■ WORK TO BE COMPLETED:
Please restate, word for word, the lines below that begin at the one with "The point (704, 89) lies on what?" and end at the one with "[1050,123,1098,144]". Leave out all other lines.

■ INFORMATION SUPPLIED:
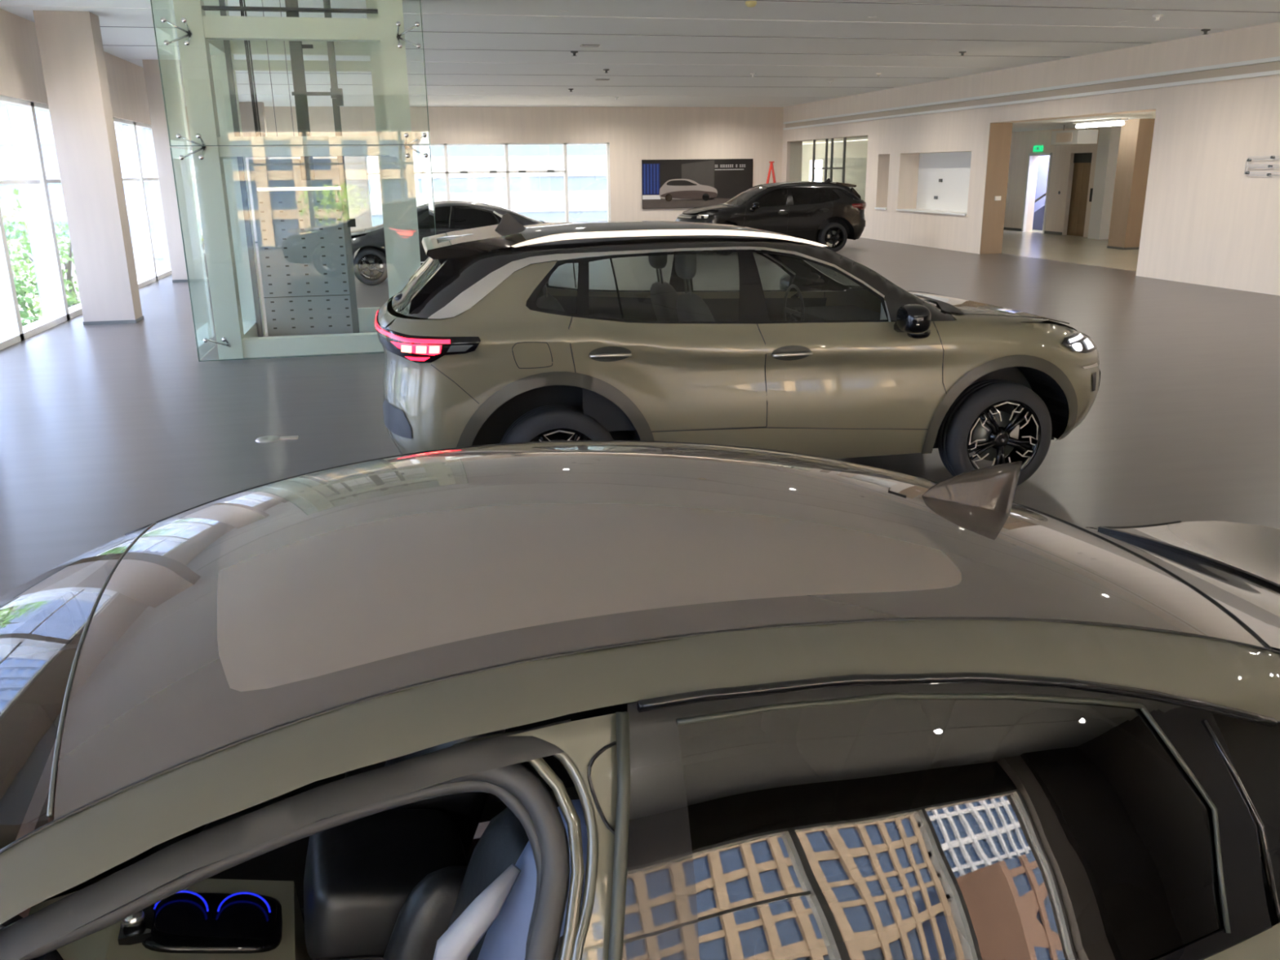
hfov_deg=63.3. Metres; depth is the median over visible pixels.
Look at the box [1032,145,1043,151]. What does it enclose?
exit sign
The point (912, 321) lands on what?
mirror
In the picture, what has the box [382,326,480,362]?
tail lamp
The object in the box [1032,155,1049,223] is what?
wall
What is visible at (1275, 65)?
trim
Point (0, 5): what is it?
trim
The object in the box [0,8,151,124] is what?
wall
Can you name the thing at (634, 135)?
wall
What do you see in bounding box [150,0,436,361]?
shaft
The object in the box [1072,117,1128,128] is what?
ceiling lamp
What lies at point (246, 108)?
wall pillar
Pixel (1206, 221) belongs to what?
wall
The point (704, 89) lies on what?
ceiling
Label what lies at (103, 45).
trim
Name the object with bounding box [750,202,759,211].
mirror
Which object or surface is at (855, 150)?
wall
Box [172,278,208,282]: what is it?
baseboard
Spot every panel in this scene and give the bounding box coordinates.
[979,122,1013,253]
[1088,187,1093,201]
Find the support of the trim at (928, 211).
attached to the wall at (1206, 221)
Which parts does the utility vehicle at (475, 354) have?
spoiler blade, spoiler blade, seat, seat, arch moulding, roof rail, door handle, door, seat, door, roof rail, roof panel, seat, door, door handle, door, arch moulding
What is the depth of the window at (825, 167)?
34.01 m
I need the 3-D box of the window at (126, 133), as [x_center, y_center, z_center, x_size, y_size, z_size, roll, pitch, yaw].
[-10.639,-6.281,23.287,0.320,3.080,6.300,-4,17,-12]
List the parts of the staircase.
handrail
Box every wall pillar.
[32,10,142,321]
[142,59,208,279]
[239,102,270,241]
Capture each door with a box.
[1021,152,1052,233]
[1066,152,1092,235]
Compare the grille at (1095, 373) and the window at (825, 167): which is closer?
the grille at (1095, 373)
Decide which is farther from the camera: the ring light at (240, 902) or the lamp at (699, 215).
the lamp at (699, 215)
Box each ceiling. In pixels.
[0,0,1279,106]
[802,111,1155,143]
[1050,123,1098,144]
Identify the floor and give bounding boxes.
[0,229,1279,839]
[1031,227,1042,232]
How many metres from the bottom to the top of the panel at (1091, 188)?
0.380 m
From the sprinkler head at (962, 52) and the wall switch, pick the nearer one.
the sprinkler head at (962, 52)
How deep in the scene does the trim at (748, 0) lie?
14.40 m
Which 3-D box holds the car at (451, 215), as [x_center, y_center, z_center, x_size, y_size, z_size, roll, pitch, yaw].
[-3.872,-4.795,20.759,5.067,1.521,1.850,-4,17,-12]
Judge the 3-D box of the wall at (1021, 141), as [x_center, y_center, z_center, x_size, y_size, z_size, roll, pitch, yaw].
[14.175,-7.713,27.033,0.300,3.120,17.700,-4,17,-12]
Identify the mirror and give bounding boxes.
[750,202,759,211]
[779,273,798,297]
[893,303,931,338]
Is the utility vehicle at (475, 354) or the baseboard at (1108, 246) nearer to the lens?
the utility vehicle at (475, 354)
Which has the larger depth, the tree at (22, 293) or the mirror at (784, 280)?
the tree at (22, 293)
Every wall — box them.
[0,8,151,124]
[264,106,783,230]
[781,21,1279,295]
[801,139,867,200]
[915,151,971,212]
[1004,124,1121,239]
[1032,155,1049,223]
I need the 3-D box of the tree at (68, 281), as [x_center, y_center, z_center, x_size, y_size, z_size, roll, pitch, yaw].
[-16.030,-4.279,28.763,3.060,6.251,5.006,1,17,6]
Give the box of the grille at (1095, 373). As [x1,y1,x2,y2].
[1092,369,1100,391]
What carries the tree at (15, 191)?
on the ground
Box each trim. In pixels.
[0,4,1231,29]
[100,26,1151,43]
[102,44,1070,57]
[124,58,1005,67]
[238,93,802,96]
[267,72,949,78]
[306,84,826,87]
[748,0,1279,13]
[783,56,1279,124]
[785,60,1279,127]
[874,207,967,215]
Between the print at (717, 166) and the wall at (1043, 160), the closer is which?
the wall at (1043, 160)
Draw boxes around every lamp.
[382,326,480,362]
[691,213,711,218]
[852,202,866,208]
[1062,331,1097,352]
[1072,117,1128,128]
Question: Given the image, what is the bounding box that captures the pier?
[1087,125,1120,239]
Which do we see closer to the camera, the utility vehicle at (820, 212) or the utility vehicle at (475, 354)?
the utility vehicle at (475, 354)
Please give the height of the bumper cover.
0.463 m
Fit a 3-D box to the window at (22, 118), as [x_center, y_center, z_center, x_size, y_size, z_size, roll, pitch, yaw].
[-9.267,-4.540,17.390,0.320,3.080,6.300,-4,17,-12]
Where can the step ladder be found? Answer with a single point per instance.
(771, 167)
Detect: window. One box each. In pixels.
[0,95,53,350]
[0,97,151,326]
[116,120,172,282]
[364,142,611,226]
[811,135,860,182]
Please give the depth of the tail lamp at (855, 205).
26.20 m
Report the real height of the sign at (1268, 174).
0.314 m
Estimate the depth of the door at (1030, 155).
33.35 m
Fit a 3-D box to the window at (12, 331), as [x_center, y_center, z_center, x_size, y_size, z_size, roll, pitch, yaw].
[-7.895,-2.799,11.492,0.320,3.080,6.300,-4,17,-12]
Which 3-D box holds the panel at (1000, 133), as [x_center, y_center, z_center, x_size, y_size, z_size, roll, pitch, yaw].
[8.556,-6.986,24.980,0.580,3.028,0.022,-4,17,-12]
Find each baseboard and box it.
[83,315,143,324]
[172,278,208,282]
[1003,226,1062,235]
[1106,245,1138,249]
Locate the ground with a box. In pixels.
[10,256,159,324]
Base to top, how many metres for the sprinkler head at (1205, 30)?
0.080 m
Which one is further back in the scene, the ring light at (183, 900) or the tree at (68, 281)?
the tree at (68, 281)
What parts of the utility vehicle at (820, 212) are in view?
arch moulding, door, door handle, roof panel, roof rail, door, door handle, arch moulding, spoiler blade
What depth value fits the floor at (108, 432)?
9.56 m
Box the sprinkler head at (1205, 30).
[1200,28,1210,34]
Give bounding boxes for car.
[0,440,1279,959]
[351,200,571,285]
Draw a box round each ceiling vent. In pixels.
[580,44,599,46]
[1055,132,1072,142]
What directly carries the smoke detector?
attached to the ceiling at (704, 89)
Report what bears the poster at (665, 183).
attached to the wall at (634, 135)
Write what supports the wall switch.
attached to the panel at (1000, 133)
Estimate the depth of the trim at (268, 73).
24.26 m
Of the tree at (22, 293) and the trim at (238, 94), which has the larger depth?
the trim at (238, 94)
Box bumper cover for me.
[382,400,412,454]
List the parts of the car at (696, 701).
dashboard trim, door, button plate, seat, armrest, seat, roof panel, boot lid, door
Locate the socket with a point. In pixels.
(270, 438)
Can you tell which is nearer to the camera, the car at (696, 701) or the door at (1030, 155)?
the car at (696, 701)
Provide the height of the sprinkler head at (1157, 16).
0.080 m
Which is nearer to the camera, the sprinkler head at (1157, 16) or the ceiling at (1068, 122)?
the sprinkler head at (1157, 16)
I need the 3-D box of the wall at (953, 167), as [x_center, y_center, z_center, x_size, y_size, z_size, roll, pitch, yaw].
[8.105,-8.077,28.184,0.020,1.700,5.500,-4,17,-12]
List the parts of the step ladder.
frame, frame
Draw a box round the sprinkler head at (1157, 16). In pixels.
[1152,13,1163,20]
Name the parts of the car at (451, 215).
door, roof panel, door, chrome trim, boot lid
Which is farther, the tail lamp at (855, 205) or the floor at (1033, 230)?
the floor at (1033, 230)
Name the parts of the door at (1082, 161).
door, door
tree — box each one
[0,186,41,315]
[0,205,31,271]
[8,217,80,324]
[13,269,74,326]
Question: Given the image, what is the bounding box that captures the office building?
[0,103,822,259]
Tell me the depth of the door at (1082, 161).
31.23 m
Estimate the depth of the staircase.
34.55 m
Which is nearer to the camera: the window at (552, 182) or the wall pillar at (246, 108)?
the wall pillar at (246, 108)
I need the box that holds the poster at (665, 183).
[641,158,753,208]
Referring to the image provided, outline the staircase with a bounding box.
[1032,192,1045,230]
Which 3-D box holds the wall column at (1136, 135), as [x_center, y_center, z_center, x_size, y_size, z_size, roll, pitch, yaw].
[12.616,-7.428,26.140,1.050,3.120,0.650,-4,17,-12]
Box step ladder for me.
[765,161,776,183]
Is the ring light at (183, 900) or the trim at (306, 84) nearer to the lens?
the ring light at (183, 900)
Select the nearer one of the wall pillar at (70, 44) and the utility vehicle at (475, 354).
the utility vehicle at (475, 354)
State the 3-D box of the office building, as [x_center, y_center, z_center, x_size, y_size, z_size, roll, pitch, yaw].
[-15.359,-39.313,107.675,100.500,28.300,20.500,-4,17,-12]
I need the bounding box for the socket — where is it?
[255,435,298,442]
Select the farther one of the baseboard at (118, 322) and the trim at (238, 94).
the trim at (238, 94)
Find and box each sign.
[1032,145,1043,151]
[1244,155,1279,176]
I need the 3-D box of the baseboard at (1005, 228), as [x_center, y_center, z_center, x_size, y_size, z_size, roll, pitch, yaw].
[12.561,-8.109,33.752,0.030,0.080,3.800,-4,17,-12]
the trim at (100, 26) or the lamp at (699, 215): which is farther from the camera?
the lamp at (699, 215)
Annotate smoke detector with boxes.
[745,0,756,7]
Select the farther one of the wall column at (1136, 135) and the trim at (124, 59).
the wall column at (1136, 135)
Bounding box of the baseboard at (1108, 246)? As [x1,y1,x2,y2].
[1106,245,1138,249]
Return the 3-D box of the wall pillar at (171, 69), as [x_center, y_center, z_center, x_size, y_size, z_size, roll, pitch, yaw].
[-9.126,-6.067,20.582,0.690,4.180,0.460,-4,17,-12]
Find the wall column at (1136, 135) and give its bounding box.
[1107,118,1155,247]
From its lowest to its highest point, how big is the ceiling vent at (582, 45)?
0.015 m
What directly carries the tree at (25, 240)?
on the ground
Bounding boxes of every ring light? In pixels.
[153,890,208,911]
[217,892,271,912]
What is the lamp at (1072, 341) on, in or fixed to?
attached to the utility vehicle at (475, 354)
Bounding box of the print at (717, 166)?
[715,164,743,169]
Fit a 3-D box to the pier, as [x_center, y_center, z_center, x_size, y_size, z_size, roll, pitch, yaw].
[13.262,-8.480,29.681,0.320,3.100,0.520,-4,17,-12]
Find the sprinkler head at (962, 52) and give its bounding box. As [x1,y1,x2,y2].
[959,50,966,55]
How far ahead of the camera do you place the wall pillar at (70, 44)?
14.46 m
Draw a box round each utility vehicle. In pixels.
[375,213,1100,486]
[675,177,866,255]
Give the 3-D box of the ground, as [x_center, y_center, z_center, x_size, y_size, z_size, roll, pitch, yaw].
[-4.273,1.325,20.763,440.000,0.200,480.000,-4,17,-12]
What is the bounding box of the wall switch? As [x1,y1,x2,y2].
[994,195,1001,199]
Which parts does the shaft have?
post, post, guide rail, counterweight rail, landing panel, guide rail, panel, post, post, glass panel, glass panel

■ TASK OUTPUT:
The point (704, 89) lies on what?
ceiling
Label what lies at (103, 45).
trim
Name the object with bounding box [750,202,759,211].
mirror
Which object or surface is at (855, 150)?
wall
Box [172,278,208,282]: what is it?
baseboard
Spot every panel in this scene and give the bounding box coordinates.
[979,122,1013,253]
[1088,187,1093,201]
Find the support of the trim at (928, 211).
attached to the wall at (1206, 221)
Which parts does the utility vehicle at (475, 354) have?
spoiler blade, spoiler blade, seat, seat, arch moulding, roof rail, door handle, door, seat, door, roof rail, roof panel, seat, door, door handle, door, arch moulding
What is the depth of the window at (825, 167)?
34.01 m
I need the 3-D box of the window at (126, 133), as [x_center, y_center, z_center, x_size, y_size, z_size, roll, pitch, yaw].
[-10.639,-6.281,23.287,0.320,3.080,6.300,-4,17,-12]
List the parts of the staircase.
handrail
Box every wall pillar.
[32,10,142,321]
[142,59,208,279]
[239,102,270,241]
Capture each door with a box.
[1021,152,1052,233]
[1066,152,1092,235]
Compare the grille at (1095, 373) and the window at (825, 167): which is closer?
the grille at (1095, 373)
Decide which is farther from the camera: the ring light at (240, 902) or the lamp at (699, 215).
the lamp at (699, 215)
Box each ceiling. In pixels.
[0,0,1279,106]
[802,111,1155,143]
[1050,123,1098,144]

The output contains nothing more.